This discovery was no shock to me; indeed, I had almost expected it, and the man had gone just as a figure goes out of a dream, causing no surprise and leaving me as part and parcel of the same dream without breaking of continuity. But, as soon as I had paid my bill and thus resumed in very practical fashion the thread of my normal consciousness, I turned to the girl and asked her if she knew the old man who had been sitting in the window seat, and what he had meant by the Wood of the Dead.
The maiden started visibly, glancing quickly round the empty room, but answering simply that she had seen no one. I described him in great detail, and then, as the description grew clearer, she turned a little pale under her pretty sunburn and said very gravely that it must have been the ghost.
“Ghost! What ghost?”
“Oh, the village ghost,” she said quietly, coming closer to my chair with a little nervous movement of genuine alarm, and adding in a lower voice, “He comes before a death, they say!”
It was not difficult to induce the girl to talk, and the story she told me, shorn of the superstition that had obviously gathered with the years round the memory of a strangely picturesque figure, was an interesting and peculiar one.
The inn, she said, was originally a farmhouse, occupied by a yeoman farmer, evidently of a superior, if rather eccentric, character, who had been very poor until he reached old age, when a son died suddenly in the Colonies and left him an unexpected amount of money, almost a fortune.
The old man thereupon altered no whit his simple manner of living, but devoted his income entirely to the improvement of the village and to the assistance of its inhabitants; he did this quite regardless of his personal likes and dislikes, as if one and all were absolutely alike to him, objects of a genuine and impersonal benevolence. People had always been a little afraid of the man, not understanding his eccentricities, but the simple force of this love for humanity changed all that in a very short space of time; and before he died he came to be known as the Father of the Village and was held in great love and veneration by all.
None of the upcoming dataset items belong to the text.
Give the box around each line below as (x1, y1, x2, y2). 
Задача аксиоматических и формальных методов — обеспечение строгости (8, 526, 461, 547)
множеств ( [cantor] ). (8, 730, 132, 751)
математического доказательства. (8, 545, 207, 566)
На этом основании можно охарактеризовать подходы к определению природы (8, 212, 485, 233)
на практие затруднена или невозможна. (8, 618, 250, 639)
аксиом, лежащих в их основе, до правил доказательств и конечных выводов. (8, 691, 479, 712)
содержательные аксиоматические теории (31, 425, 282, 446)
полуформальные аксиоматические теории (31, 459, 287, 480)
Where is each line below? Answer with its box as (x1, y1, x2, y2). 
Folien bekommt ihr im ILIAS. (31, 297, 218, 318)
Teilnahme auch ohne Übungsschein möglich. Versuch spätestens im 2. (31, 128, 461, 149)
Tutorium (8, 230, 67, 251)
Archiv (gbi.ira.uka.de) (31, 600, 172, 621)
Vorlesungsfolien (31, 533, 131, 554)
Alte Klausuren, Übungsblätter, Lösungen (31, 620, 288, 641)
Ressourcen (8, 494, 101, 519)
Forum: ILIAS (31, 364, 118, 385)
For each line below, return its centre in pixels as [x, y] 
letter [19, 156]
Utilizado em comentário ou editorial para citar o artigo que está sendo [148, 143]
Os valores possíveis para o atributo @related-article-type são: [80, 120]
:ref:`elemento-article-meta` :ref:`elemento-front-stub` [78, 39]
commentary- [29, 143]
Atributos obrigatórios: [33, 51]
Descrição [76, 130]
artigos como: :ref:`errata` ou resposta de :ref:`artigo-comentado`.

A short time before his end, however, he began to act queerly. He spent his money just as usefully and wisely, but the shock of sudden wealth after a life of poverty, people said, had unsettled his mind. He claimed to see things that others did not see, to hear voices, and to have visions. Evidently, he was not of the harmless, foolish, visionary order, but a man of character and of great personal force, for the people became divided in their opinions, and the vicar, good man, regarded and treated him as a “special case.”
For many, his name and atmosphere became charged almost with a spiritual influence that was not of the best. People quoted texts about him; kept when possible out of his way, and avoided his house after dark. None understood him, but though the majority loved him, an element of dread and mystery became associated with his name, chiefly owing to the ignorant gossip of the few.
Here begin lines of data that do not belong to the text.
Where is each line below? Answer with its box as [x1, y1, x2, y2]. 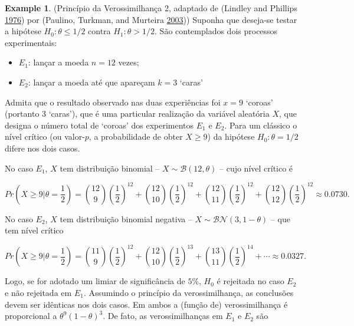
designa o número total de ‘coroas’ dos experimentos [5, 118, 194, 131]
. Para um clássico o [224, 118, 297, 131]
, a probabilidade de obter [88, 130, 183, 143]
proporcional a [5, 309, 57, 322]
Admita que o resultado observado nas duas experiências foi [5, 96, 221, 108]
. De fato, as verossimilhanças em [103, 309, 223, 322]
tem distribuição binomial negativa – [60, 212, 192, 225]
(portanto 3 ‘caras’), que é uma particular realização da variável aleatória [5, 107, 270, 120]
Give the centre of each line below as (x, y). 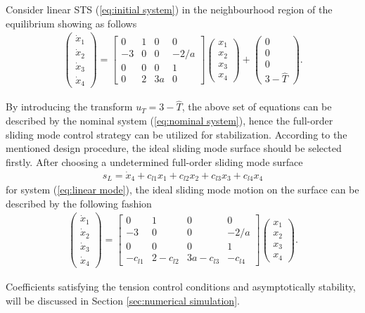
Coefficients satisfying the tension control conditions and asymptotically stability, (181, 287)
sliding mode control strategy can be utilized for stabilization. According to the (177, 134)
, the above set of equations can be (257, 107)
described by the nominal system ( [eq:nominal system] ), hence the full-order (169, 120)
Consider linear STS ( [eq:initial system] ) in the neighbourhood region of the (169, 9)
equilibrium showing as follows (71, 23)
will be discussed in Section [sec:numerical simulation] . (123, 300)
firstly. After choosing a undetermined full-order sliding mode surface (154, 161)
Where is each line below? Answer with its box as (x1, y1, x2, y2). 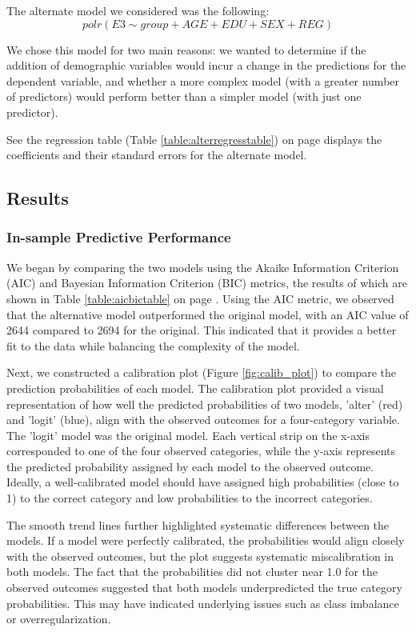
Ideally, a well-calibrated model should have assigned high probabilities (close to (6, 474, 399, 490)
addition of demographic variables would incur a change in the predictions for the (6, 57, 406, 74)
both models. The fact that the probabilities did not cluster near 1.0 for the (6, 563, 378, 580)
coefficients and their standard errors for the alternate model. (6, 146, 307, 163)
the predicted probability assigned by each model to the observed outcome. (6, 458, 374, 474)
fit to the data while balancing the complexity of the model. (6, 337, 300, 354)
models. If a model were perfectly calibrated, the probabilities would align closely (6, 532, 405, 549)
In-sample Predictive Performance (6, 227, 231, 247)

A grove of pine trees behind the farm—the girl pointed them out to me on the slope of the hill—he said was the Wood of the Dead, because just before anyone died in the village he saw them walk into that wood, singing. None who went in ever came out again. He often mentioned the names to his wife, who usually published them to all the inhabitants within an hour of her husband’s confidence; and it was found that the people he had seen enter the wood—died.
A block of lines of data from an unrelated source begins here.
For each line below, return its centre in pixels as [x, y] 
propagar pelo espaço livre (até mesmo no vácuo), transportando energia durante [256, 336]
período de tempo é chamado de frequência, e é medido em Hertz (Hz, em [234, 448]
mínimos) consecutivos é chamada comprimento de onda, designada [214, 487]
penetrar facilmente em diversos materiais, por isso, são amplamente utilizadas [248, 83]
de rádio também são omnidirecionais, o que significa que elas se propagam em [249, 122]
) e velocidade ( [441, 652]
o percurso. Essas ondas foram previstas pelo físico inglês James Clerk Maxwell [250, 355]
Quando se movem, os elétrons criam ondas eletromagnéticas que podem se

On warm summer nights he would sometimes take an old stick and wander out, hatless, under the pines, for he loved this wood, and used to say he met all his old friends there, and would one day walk in there never to return. His wife tried to break him gently off this habit, but he always had his own way; and once, when she followed and found him standing under a great pine in the thickest portion of the grove, talking earnestly to someone she could not see, he turned and rebuked her very gently, but in such a way that she never repeated the experiment, saying—
“You should never interrupt me, Mary, when I am talking with the others; for they teach me, remember, wonderful things, and I must learn all I can before I go to join them.”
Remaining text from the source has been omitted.